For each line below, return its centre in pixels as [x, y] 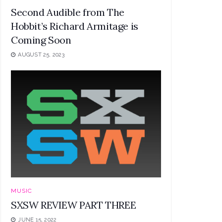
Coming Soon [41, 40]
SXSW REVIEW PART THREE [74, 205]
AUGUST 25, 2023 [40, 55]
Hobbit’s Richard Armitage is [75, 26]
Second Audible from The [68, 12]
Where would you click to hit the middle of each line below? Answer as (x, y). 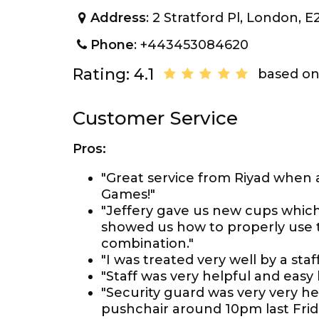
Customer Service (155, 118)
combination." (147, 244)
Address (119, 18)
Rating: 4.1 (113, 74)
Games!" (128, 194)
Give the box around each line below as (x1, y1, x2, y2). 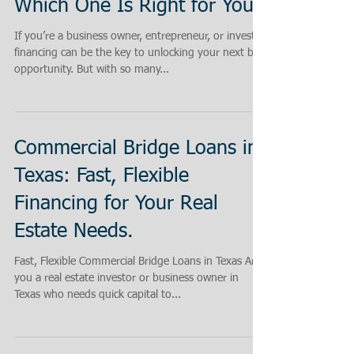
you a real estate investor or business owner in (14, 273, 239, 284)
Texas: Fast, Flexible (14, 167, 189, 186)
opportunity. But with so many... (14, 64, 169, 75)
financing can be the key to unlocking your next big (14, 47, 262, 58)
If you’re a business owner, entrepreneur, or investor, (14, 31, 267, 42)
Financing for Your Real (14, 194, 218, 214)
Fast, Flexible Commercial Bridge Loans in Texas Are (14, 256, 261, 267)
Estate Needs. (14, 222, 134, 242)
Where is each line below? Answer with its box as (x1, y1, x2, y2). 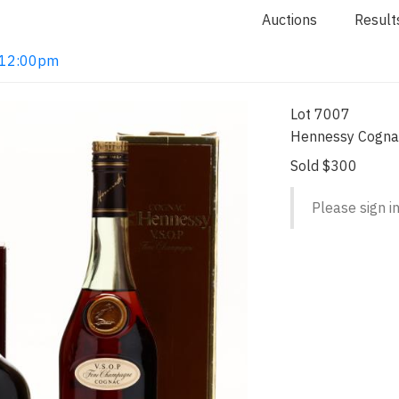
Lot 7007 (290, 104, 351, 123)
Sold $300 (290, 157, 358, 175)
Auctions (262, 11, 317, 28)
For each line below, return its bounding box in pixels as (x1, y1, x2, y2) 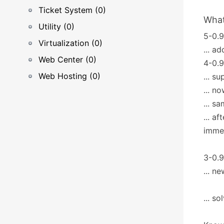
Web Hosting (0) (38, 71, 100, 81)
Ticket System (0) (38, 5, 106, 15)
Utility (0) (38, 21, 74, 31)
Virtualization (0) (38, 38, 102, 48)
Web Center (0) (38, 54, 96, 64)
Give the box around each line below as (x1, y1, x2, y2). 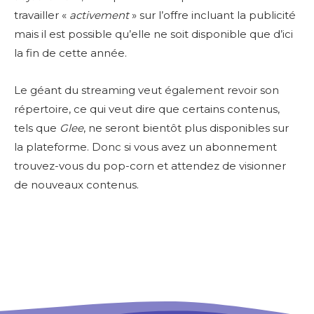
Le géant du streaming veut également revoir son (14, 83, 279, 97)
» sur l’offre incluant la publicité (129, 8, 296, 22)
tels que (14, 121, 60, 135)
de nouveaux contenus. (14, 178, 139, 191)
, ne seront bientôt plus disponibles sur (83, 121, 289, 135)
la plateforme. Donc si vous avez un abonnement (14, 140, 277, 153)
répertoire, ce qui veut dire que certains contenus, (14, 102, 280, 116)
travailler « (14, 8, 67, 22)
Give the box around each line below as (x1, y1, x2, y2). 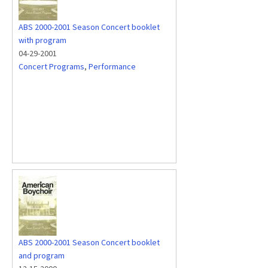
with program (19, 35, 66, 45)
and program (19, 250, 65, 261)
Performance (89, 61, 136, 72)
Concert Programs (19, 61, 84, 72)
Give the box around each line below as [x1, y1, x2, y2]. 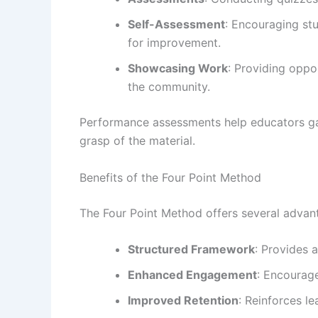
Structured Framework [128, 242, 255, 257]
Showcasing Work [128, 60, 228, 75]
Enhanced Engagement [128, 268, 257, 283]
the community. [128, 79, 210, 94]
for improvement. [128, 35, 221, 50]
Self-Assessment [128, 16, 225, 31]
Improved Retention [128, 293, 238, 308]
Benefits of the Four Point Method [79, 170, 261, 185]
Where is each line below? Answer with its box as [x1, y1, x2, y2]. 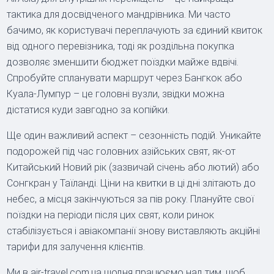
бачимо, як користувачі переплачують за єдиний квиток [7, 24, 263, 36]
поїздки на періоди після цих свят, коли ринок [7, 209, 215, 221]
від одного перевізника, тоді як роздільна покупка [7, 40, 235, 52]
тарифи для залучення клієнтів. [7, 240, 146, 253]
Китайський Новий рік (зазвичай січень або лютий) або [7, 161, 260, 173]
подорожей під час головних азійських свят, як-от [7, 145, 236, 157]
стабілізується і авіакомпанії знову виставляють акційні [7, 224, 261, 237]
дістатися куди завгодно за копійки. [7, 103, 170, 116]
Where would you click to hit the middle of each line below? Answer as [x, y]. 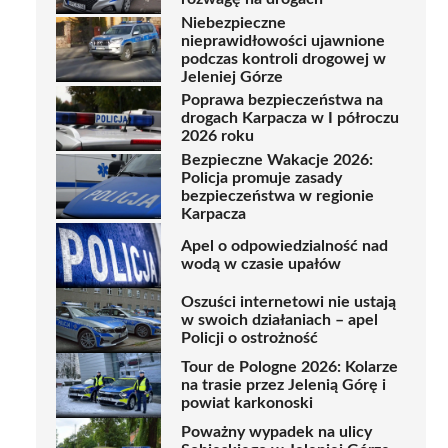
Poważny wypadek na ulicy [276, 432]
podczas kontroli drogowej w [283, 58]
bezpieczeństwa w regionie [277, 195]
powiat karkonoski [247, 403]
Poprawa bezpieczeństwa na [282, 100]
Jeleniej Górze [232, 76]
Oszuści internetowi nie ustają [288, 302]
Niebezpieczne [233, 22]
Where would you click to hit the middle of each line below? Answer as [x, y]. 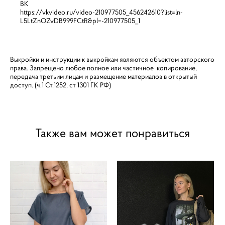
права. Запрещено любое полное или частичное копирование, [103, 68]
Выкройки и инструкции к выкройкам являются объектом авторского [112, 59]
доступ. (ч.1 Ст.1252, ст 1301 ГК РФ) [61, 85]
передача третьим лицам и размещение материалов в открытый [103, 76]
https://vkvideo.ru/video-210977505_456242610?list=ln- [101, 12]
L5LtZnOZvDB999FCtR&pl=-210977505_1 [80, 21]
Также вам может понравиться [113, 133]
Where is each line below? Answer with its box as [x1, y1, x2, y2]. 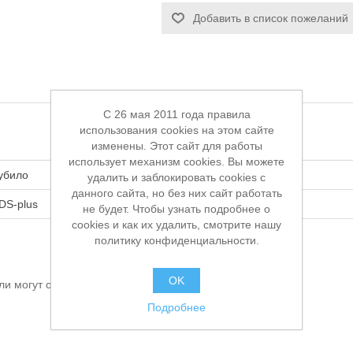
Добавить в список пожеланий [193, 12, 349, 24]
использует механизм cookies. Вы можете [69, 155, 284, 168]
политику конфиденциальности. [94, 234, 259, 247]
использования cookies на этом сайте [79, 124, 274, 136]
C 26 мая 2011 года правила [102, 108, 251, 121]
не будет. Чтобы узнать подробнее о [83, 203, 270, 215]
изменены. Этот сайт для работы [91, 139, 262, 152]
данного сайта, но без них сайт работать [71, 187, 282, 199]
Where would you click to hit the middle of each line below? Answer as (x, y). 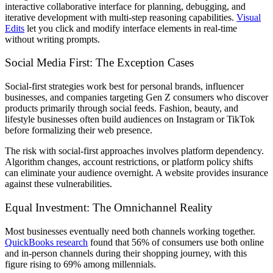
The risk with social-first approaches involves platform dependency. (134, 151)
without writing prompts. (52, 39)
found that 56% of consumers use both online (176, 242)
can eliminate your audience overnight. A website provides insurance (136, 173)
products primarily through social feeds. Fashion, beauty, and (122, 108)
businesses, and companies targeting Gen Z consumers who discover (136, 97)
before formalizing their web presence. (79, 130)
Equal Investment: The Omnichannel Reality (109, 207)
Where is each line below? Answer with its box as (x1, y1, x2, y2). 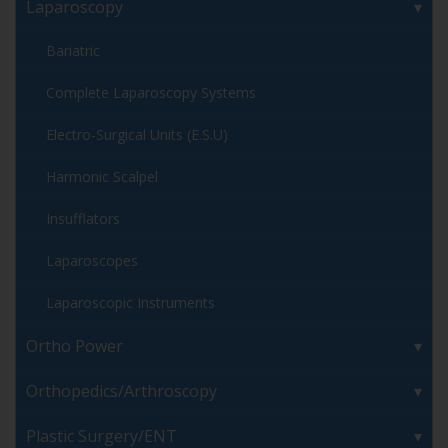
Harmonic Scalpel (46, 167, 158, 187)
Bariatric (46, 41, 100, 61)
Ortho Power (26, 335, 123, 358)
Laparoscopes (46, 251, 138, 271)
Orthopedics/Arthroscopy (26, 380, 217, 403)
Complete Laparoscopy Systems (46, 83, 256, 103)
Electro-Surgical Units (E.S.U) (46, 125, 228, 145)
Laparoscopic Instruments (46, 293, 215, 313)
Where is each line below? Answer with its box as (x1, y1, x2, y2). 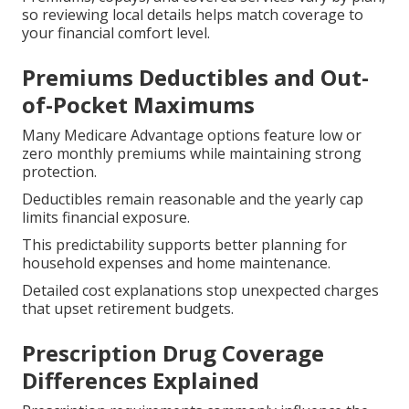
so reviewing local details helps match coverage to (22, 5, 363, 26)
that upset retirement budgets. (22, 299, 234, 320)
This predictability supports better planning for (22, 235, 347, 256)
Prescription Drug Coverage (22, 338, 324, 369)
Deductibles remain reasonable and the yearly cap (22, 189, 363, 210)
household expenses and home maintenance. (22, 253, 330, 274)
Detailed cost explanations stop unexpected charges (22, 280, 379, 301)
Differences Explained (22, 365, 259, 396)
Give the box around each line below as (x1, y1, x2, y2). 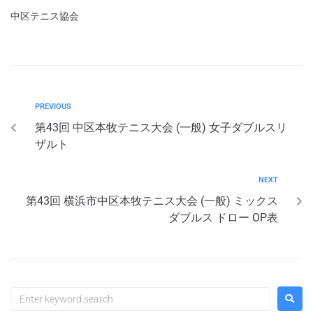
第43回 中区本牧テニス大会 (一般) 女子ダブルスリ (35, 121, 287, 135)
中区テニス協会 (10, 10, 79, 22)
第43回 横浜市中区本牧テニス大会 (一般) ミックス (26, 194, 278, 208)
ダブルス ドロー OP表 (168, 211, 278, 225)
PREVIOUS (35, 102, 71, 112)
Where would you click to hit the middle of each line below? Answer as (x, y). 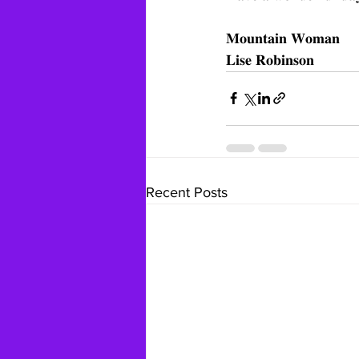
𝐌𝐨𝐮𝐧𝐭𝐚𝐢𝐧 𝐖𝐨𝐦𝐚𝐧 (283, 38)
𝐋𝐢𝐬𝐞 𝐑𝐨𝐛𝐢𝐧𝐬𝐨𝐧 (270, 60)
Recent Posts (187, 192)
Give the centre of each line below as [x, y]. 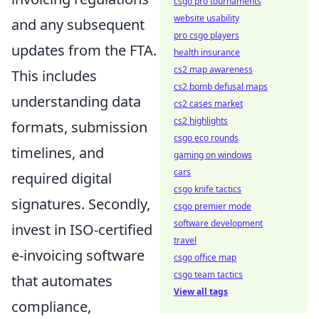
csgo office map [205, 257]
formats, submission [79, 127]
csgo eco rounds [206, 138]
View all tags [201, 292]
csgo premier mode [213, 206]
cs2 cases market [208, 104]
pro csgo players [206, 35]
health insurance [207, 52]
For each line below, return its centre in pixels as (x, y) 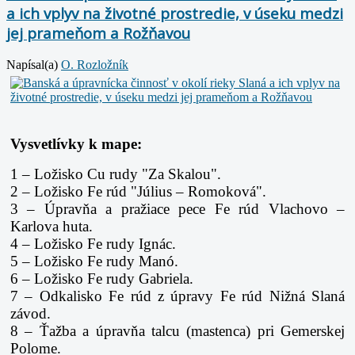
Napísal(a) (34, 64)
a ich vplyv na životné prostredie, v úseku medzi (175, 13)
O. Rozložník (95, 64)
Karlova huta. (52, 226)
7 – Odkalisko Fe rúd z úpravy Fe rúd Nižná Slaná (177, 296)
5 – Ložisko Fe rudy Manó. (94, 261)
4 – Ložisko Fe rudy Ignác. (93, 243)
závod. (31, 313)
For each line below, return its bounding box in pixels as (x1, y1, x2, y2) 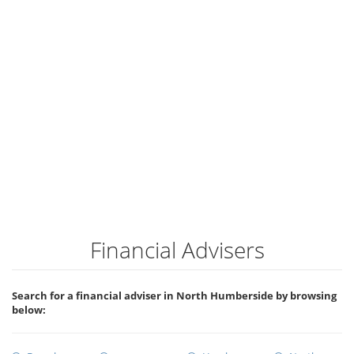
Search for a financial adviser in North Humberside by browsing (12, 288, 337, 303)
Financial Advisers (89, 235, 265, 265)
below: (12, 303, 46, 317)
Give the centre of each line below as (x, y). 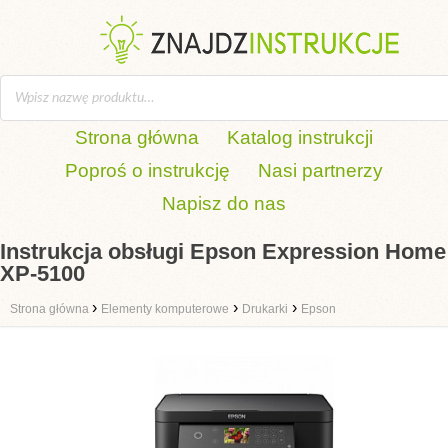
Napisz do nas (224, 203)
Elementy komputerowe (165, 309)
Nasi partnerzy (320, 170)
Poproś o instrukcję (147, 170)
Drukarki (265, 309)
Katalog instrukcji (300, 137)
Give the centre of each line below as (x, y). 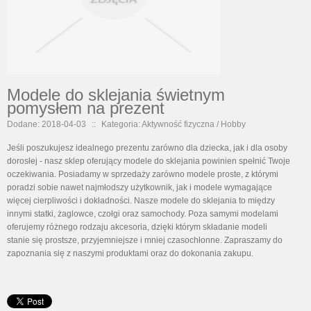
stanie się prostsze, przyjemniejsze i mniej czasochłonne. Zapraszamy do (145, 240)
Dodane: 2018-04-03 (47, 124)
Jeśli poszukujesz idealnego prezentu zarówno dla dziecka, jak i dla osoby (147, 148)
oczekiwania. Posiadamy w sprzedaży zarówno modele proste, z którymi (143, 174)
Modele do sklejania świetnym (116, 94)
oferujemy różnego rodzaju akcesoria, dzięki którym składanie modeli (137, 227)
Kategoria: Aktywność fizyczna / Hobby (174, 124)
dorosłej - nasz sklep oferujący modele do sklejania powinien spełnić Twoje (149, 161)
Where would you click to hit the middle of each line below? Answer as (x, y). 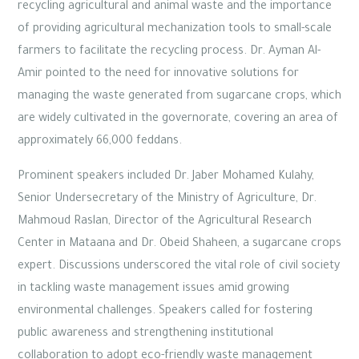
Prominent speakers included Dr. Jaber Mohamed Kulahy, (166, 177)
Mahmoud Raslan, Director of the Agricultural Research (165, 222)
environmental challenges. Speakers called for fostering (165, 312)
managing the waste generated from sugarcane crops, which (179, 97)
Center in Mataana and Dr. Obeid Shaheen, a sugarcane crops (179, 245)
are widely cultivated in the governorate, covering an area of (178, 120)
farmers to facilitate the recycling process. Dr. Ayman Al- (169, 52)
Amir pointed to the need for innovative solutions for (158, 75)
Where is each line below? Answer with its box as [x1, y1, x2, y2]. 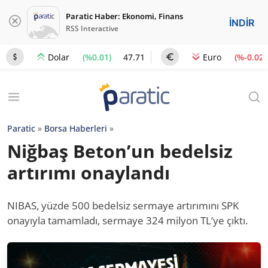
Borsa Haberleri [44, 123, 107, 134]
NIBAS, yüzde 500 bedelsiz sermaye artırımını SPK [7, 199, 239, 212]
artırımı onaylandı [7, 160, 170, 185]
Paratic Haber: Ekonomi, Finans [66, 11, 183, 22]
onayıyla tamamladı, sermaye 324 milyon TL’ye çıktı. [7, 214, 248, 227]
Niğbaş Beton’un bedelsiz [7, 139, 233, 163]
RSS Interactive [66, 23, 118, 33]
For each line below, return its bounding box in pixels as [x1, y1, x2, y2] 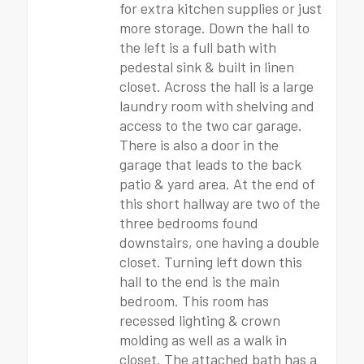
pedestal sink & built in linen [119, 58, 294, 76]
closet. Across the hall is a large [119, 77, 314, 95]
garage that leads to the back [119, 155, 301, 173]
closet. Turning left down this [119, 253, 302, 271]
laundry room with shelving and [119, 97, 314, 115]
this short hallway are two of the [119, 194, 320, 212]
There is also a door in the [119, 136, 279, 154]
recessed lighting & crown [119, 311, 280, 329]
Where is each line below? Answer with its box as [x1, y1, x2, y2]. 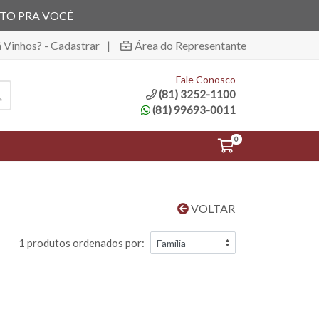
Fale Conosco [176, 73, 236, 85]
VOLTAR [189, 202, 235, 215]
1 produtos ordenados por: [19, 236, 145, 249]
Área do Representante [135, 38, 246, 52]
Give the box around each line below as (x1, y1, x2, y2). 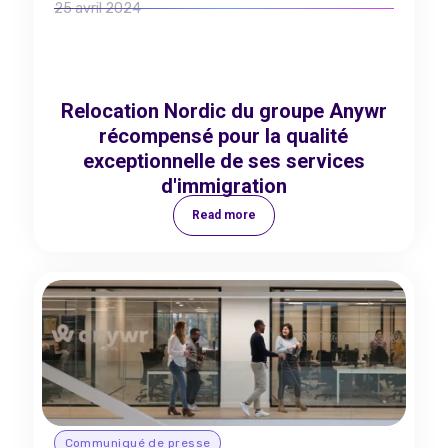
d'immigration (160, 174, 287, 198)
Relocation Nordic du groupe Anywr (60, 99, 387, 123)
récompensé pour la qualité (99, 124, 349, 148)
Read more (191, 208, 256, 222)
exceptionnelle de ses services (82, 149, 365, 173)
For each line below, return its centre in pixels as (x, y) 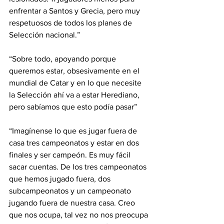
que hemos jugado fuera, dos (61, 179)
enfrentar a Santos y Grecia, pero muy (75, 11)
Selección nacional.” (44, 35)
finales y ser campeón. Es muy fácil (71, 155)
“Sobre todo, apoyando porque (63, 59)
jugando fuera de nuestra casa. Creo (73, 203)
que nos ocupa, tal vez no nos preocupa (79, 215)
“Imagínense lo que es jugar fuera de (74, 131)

════════

**Exercise requirements:**
With the pictures omitted, copy the entries above exactly from the line containing "pedestal sink &" through the line containing "Fale Conosco [176, 73, 236, 85]", both lines included.

**Completed task:**
pedestal sink & built in linen [119, 58, 294, 76]
closet. Across the hall is a large [119, 77, 314, 95]
garage that leads to the back [119, 155, 301, 173]
closet. Turning left down this [119, 253, 302, 271]
laundry room with shelving and [119, 97, 314, 115]
this short hallway are two of the [119, 194, 320, 212]
There is also a door in the [119, 136, 279, 154]
recessed lighting & crown [119, 311, 280, 329]
Where is each line below? Answer with its box as [x1, y1, x2, y2]. 
Fale Conosco [176, 73, 236, 85]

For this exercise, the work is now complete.